• **WHAT YOU WILL DO**:
Look below for the line containing "Metaboloic importance: Non_Essential [C]". Output it and each remaining line of the entries exactly, and nothing else.

• **AVAILABLE DATA**:
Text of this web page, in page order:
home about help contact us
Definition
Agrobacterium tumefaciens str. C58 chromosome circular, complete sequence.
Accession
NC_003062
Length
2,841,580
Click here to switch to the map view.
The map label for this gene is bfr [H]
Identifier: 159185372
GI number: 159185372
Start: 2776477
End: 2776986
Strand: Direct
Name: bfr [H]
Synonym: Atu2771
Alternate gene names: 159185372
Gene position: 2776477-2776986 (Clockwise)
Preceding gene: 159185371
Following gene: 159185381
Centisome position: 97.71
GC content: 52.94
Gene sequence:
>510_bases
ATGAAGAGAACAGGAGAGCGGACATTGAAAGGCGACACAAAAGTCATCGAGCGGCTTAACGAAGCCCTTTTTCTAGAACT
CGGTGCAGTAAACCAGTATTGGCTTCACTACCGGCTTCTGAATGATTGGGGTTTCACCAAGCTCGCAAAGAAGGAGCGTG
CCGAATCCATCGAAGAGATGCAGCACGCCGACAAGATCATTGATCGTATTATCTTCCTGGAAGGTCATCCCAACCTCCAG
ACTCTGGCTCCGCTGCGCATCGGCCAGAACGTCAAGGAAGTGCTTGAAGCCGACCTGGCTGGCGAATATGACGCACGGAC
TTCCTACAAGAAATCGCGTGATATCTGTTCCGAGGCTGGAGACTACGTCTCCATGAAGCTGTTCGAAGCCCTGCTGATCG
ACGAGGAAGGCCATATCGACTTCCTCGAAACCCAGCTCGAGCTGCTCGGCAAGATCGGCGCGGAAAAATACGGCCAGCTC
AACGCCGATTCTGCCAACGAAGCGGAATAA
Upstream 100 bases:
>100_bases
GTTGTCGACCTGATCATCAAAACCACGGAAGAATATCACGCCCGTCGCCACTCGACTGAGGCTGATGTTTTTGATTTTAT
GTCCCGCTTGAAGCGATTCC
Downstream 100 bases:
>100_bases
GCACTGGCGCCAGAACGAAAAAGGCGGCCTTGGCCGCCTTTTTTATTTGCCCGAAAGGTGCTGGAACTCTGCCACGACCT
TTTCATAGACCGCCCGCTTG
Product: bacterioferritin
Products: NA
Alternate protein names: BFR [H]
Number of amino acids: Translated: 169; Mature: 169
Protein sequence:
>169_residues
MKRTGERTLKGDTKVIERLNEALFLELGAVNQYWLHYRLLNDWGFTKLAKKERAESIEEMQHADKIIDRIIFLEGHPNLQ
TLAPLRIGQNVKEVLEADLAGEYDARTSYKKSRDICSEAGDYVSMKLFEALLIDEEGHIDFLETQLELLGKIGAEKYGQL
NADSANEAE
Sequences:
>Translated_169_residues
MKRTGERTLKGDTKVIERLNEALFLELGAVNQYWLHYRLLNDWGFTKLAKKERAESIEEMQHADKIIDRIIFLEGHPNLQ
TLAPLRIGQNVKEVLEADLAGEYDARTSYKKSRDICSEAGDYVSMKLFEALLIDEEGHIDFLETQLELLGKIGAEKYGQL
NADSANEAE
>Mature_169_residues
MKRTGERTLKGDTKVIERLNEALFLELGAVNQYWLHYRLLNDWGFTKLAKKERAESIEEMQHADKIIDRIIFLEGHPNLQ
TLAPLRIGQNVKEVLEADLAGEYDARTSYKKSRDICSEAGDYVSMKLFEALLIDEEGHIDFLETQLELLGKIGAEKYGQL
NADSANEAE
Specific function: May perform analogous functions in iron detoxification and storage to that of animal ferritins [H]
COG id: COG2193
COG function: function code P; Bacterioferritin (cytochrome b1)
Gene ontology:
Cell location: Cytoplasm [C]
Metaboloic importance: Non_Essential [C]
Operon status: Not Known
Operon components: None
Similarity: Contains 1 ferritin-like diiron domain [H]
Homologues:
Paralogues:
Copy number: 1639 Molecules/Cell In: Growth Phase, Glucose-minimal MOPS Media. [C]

• **EXERCISE RESPONSE**:
Metaboloic importance: Non_Essential [C]
Operon status: Not Known
Operon components: None
Similarity: Contains 1 ferritin-like diiron domain [H]
Homologues:
Paralogues:
Copy number: 1639 Molecules/Cell In: Growth Phase, Glucose-minimal MOPS Media. [C]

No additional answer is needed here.